The F-statistic values in theanovadisplay allow you to assess the significance of the terms or components in the model.

How To

适合回归模型(mdl) 通过使用fitlmorstepwiselm。那么你也能:

  • 找出F-statistic vs. constant model一世n the output display or by using

    disp(mdl)
  • 通过输入显示模型的F统计量

    mdl.ModelFitVsNullModel
  • Display the ANOVA for the model using

    方差分析(MDL,'summary'
  • Obtain the F-statistic values for the components, except for the constant term using

    方差分析(MDL)
    For details, see theanova方法的方法LinearModel班级。

使用F统计量评估模型的拟合

此示例显示了如何使用F统计量评估模型的拟合度以及回归系数的重要性。

Load the sample data.

加载hospitaltbl = table(医院。...'variablenames',,,,{'Age',,,,'Weight',,,,'Smoker',,,,'BloodPressure'});tbl.smoker =分类(tbl.smoker);

拟合线性回归模型。

mdl = fitlm(tbl,'BloodPressure ~ Age*Weight + Smoker + Weight^2'
mdl = Linear regression model: BloodPressure ~ 1 + Smoker + Age*Weight + Weight^2 Estimated Coefficients: Estimate SE tStat pValue __________ _________ ________ __________ (Intercept) 168.02 27.694 6.067 2.7149e-08 Age 0.079569 0.39861 0.19962 0.84221 Weight -0.69041 0.3435 -2.0099 0.047305 Smoker_true 9.8027 1.0256 9.5584 1.5969e-15 Age:Weight 0.00021796 0.0025258 0.086294 0.93142 Weight^2 0.0021877 0.0011037 1.9822 0.050375 Number of observations: 100, Error degrees of freedom: 94 Root Mean Squared Error: 4.73 R-squared: 0.528, Adjusted R- 平方:0.503 F统计与常数模型:21,P值= 4.81E-14

线性拟合与常数模型的F统计量为21,p-value of 4.81e-14. The model is significant at the 5% significance level. The R-squared value of 0.528 means the model explains about 53% of the variability in the response. There might be other predictor (explanatory) variables that are not included in the current model.

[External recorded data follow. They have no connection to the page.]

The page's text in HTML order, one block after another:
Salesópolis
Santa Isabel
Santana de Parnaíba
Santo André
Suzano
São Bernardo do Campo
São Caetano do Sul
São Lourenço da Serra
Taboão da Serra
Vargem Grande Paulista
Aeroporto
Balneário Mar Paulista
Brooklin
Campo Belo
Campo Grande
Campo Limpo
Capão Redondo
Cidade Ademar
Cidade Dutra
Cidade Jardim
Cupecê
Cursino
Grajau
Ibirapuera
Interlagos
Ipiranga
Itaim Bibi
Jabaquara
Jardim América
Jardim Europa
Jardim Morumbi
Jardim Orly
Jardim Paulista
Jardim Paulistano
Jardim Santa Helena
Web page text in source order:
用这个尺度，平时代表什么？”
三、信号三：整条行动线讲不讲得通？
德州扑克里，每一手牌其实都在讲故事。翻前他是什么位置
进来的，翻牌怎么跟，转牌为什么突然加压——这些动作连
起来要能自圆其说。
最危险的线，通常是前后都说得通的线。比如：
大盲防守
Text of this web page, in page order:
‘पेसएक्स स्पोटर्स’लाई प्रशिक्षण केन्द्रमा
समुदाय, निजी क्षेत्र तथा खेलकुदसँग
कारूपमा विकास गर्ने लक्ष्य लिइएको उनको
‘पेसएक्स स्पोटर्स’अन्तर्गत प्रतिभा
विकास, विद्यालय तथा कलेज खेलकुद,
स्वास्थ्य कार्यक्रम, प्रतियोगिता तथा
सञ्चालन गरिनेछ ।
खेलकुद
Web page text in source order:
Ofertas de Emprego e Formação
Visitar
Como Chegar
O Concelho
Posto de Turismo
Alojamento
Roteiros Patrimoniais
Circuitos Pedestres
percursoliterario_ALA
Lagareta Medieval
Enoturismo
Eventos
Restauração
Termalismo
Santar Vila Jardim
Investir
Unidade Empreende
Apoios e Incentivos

You can also programmatically access the F-statistic of the model.

mdl.ModelFitVsNullModel
ans =struct with fields:FSTAT:21.0120 PVALUE:4.8099E-14 NULLMODEL:'常数'

显示拟合模型的ANOVA表。

方差分析(MDL,'summary'
ans=5×5 tablesumSq DF MeanSq F pValue ______ __ ______ ______ __________ Total 4461.2 99 45.062 Model 2354.5 5 470.9 21.012 4.8099e-14 . Linear 2263.3 3 754.42 33.663 7.2417e-15 . Nonlinear 91.248 2 45.624 2.0358 0.1363 Residual 2106.6 94 22.411

该显示将模型中的可变性分为线性和非线性项。由于有两个非线性术语(重量^2以及之间的相互作用重量and年龄),非线性自由度DF列为2。模型中有三个线性术语(一个吸烟者一世ndicator variable,重量,,,,and年龄)。The corresponding F-statistics in theF列用于测试线性和非线性项作为单独组的重要性。

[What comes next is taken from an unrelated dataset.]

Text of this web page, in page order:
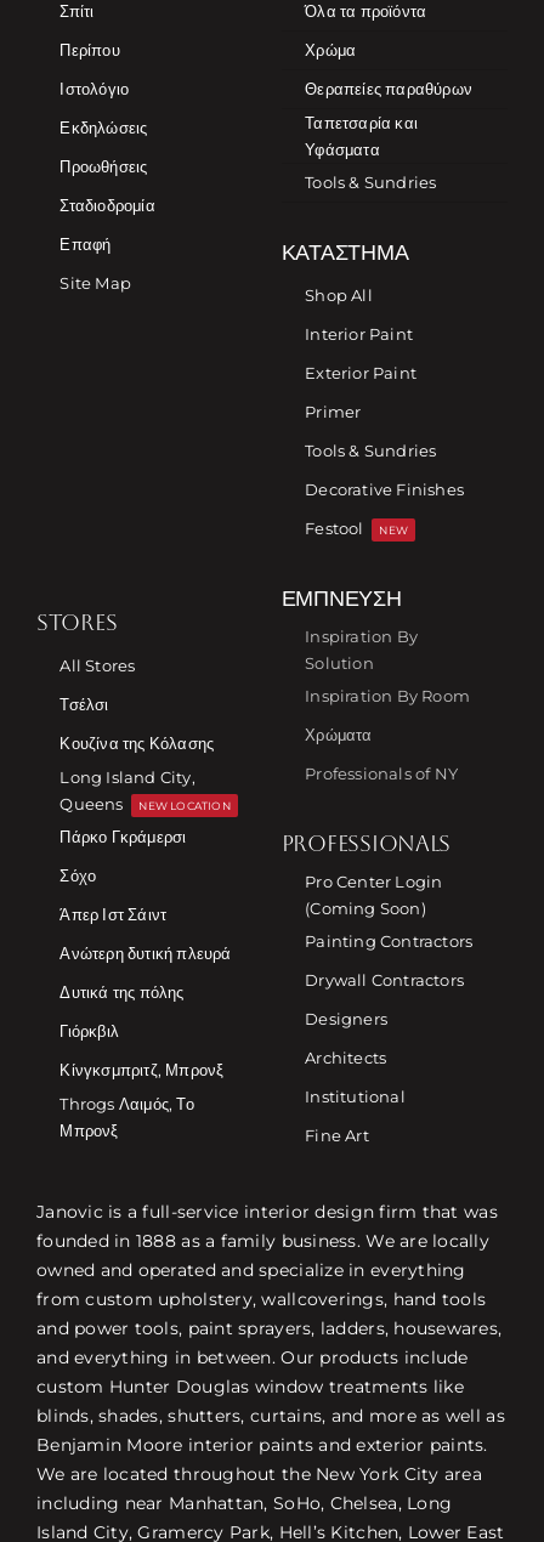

When there are replicated observations, the residual term is also separated into two parts; first is the error due to the lack of fit, and second is the pure error independent from the model, obtained from the replicated observations. In that case, the F-statistic is for testing the lack of fit, that is, whether the fit is adequate or not. But, in this example, there are no replicated observations.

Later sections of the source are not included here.